- What is grassfed?
- What kinds of products are grassfed?
- What are the advantages of grassfed products?
- What are the disadvantages of grassfed products?
- Where can I buy grassfed products?
- How can I be certain the product is truly grassfed?
- What is the American Grassfed Association?
- What are the activities of the American Grassfed Association?
- Who may join the American Grassfed Association, and what’s the difference between membership and certification?
- How do I cook Grassfed?
The American Grassfed Association defines grassfed products from ruminants, including cattle, bison, goats and sheep, as those food products from animals that have eaten nothing but their mother’s milk and fresh grass or grass-type hay from birth to harvest – all their lives. They are also raised with no confinement and no antibiotics or hormones, and must be born and raised in the U.S. For grassfed non-ruminants, including pigs and poultry, grass is a significant part of their diets, but not the entirety of their diets, since these animals need to consume grains. The USDA defines grassfed as ruminant animals fed solely on grass and forage from weaning to harvest with no confinement during the growing season. AGA has developed a certification program and our own set of stringent grassfed standards.

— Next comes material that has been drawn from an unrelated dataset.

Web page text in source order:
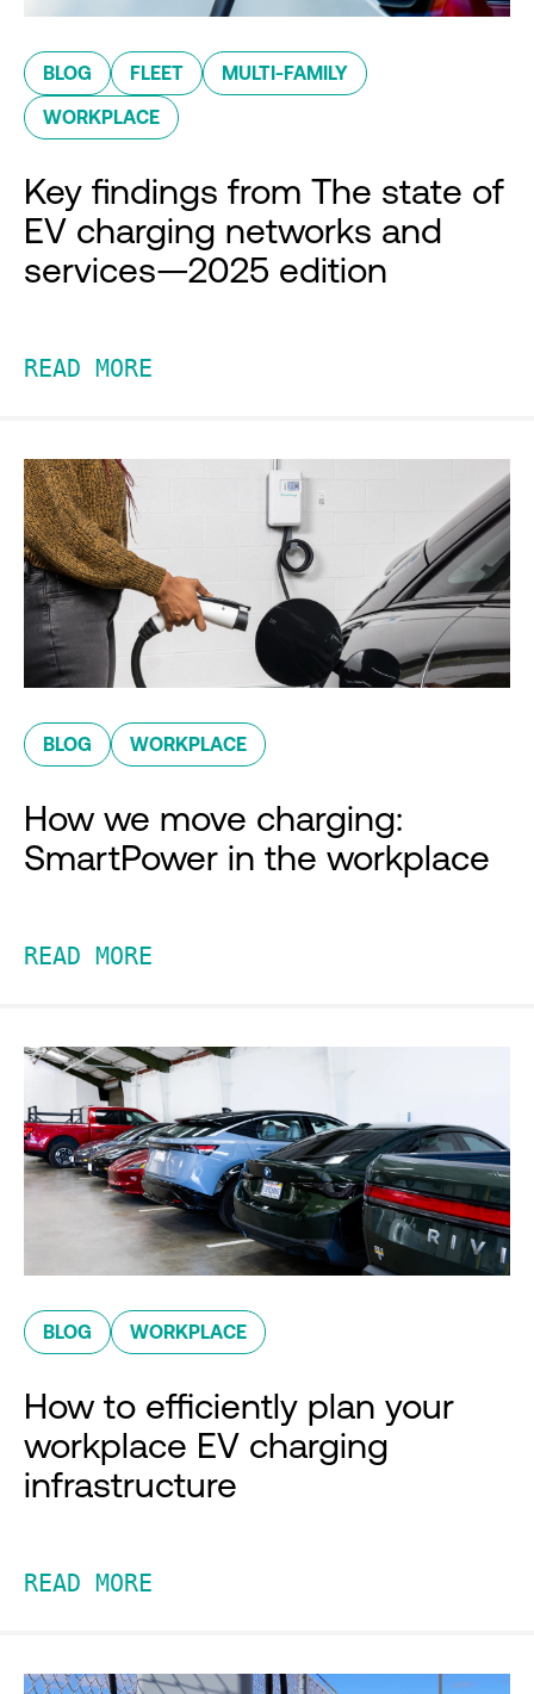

A: Virtually any air-breathing food animal can be raised partially or entirely on grass. The most common products are beef, bison, lamb, goat, and dairy (milk, butter and cheese). Pork and poultry are omnivorous animals, and while they may be raised on pasture and consume a diet high in grass, they can also require nutrients from grain.
A: Grassfed meat is:
* Healthy for people. Grassfed meat is lean, contains a high percentage of good fats – Omega 3s and CLA — and beneficial antioxidant vitamins and minerals.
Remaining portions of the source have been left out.